For a rideshare driver operating on margins that have already been compressed by the rise in fuel costs, $2,400 a year is not a luxury. It is approximately three weeks of net income recovered from data Eduardo already had access to but had not been writing down.
What the same exercise looks like for a non-rideshare driver
Most American drivers will not see findings of the magnitude Eduardo saw, because most American drivers do not put 4,200 miles on a vehicle in ninety days. The compressed-time effect of rideshare driving makes patterns visible faster. For a typical commuter driving 12,000 miles a year, the same ninety-day log will show smaller, slower-emerging versions of the same kinds of patterns: the cost-per-mile baseline, the day-of-week price variance, the station-choice variance, the driving-habit penalty, the fuel-economy drift that signals a deferred service.
The findings, scaled to a normal driving pattern, typically work out to $200-$600 a year in savings for drivers who do something with the data and approximately zero for drivers who collect it without acting on it. The dataset is the discovery; the action is the value.
The My Mekavo fuel log, free, in your pocket
The My Mekavo driver portal includes the fuel-tracking tool Eduardo would have used if he had not built his own spreadsheet. It captures the four numbers per fill, computes the cost-per-mile, fuel-economy, and trend graphs automatically, and lets you compare costs across stations and across vehicles. It is free. It does not lock the data in — you can export it to a spreadsheet at any time. It also lets you, optionally, attach a receipt photo to each fill (useful for self-employed drivers tracking deductible business mileage).
The point of the tool is the point of Eduardo's ninety days: when fuel costs are this volatile and this elevated for this long, the difference between a driver who can see what their vehicle is actually costing them and a driver who cannot is roughly an order of magnitude larger than it has been at any time since the early 1980s. The tool exists because we wanted to make the visibility free for every American driver who wants it.

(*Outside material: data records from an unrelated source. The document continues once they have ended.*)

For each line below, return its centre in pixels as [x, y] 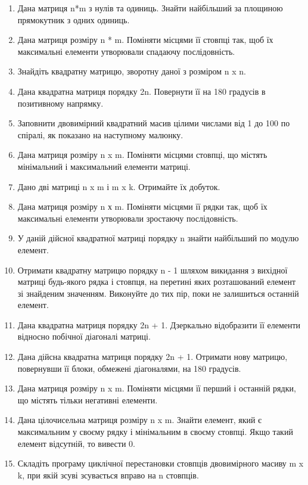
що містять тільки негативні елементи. [88, 399]
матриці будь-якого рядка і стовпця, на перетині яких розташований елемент [157, 282]
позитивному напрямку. [60, 103]
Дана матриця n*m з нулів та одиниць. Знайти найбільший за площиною [150, 8]
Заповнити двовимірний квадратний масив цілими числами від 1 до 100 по [154, 123]
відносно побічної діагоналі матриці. [84, 336]
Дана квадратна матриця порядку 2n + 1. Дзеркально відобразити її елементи [159, 324]
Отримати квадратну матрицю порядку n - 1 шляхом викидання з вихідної [153, 270]
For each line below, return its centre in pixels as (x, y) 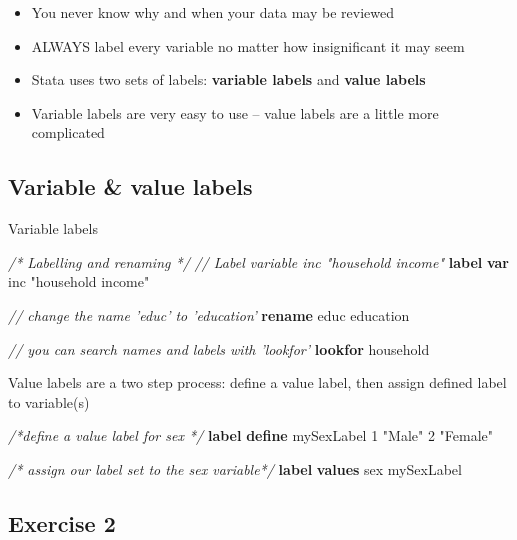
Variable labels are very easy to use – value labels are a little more (235, 112)
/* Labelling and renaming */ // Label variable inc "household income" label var (258, 261)
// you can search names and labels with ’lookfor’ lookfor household (219, 348)
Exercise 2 (62, 522)
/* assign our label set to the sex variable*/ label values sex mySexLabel (235, 468)
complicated (68, 132)
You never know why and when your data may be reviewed (212, 12)
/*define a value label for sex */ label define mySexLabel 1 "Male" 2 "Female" (251, 435)
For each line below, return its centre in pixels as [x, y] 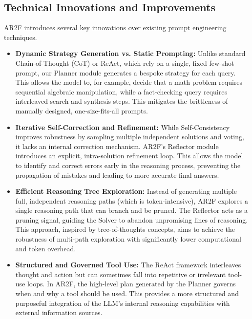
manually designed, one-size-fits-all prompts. [82, 110]
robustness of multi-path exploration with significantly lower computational [128, 239]
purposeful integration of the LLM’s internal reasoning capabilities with [123, 303]
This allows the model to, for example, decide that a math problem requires [129, 82]
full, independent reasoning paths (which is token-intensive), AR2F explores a [132, 200]
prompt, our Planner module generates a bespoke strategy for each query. [126, 72]
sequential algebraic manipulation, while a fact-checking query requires [121, 91]
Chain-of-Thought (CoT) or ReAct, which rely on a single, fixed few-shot [125, 63]

Where Eduardo's log goes from here
It is May. Eduardo has not stopped logging. The Camry will get its next service in about three weeks; the log will tell him whether the service restored fuel economy that has begun to drift below his April baseline. His partner has started a log for the household's second vehicle. His brother, who drives a Ford Transit van for a delivery contract, asked him for the spreadsheet template. The log has spread within his household and his family.

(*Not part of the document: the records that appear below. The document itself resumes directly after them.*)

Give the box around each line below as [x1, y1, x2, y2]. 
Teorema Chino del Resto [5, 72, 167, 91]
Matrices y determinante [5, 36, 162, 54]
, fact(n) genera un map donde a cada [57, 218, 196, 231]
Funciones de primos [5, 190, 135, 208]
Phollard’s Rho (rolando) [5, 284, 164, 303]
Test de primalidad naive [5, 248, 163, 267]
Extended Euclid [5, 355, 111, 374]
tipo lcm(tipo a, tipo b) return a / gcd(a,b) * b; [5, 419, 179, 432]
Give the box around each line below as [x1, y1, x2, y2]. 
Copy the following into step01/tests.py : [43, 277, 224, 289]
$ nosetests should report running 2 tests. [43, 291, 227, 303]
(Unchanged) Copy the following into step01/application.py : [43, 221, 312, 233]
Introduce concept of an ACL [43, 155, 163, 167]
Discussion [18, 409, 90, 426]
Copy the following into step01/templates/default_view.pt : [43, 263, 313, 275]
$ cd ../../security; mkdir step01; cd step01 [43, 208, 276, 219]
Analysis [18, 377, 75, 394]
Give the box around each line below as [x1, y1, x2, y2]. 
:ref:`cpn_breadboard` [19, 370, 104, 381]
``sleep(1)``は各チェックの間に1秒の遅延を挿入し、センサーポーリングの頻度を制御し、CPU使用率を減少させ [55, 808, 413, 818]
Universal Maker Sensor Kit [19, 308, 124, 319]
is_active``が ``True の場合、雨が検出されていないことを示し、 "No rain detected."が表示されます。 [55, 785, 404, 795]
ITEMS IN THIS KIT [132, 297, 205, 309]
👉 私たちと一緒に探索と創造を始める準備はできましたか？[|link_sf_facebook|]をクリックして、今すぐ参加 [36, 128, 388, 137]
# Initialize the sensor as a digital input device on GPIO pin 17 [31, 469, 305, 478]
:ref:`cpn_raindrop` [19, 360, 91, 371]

The energy environment that pushed Eduardo to start logging on February 1 has not changed. The EIA still does not see retail prices below $3 before 2027. What has changed, in Eduardo's household, is that the family knows what its vehicles cost. That knowledge is the smallest unit of control available to an American driver in 2026, and it costs five minutes a week to acquire.
Official sources cited in this article
- FuelEconomy.gov — official U.S. government source for fuel economy information
- U.S. Energy Information Administration — Short-Term Energy Outlook
- American Automobile Association — Daily National Average Gas Prices
- U.S. Bureau of Labor Statistics — Consumer Price Index, motor fuel category
Last updated: April 2026. Individual driver findings depend on vehicle, region, and driving pattern. The dataset described in this article is illustrative; specific savings figures will vary.